#### Task to carry out
Note each line in the data holding the string "objects" and report it.

#### Records
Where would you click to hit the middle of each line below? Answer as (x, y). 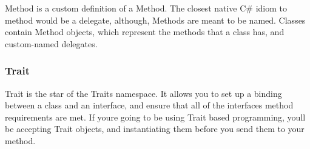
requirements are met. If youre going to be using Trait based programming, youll (155, 117)
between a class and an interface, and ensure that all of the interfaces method (149, 105)
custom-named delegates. (51, 43)
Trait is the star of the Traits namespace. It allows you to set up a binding (143, 93)
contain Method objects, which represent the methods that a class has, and (145, 32)
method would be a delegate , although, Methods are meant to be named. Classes (155, 20)
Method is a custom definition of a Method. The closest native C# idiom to (146, 8)
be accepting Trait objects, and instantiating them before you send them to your (155, 129)

#### Problem solution
contain Method objects, which represent the methods that a class has, and (145, 32)
be accepting Trait objects, and instantiating them before you send them to your (155, 129)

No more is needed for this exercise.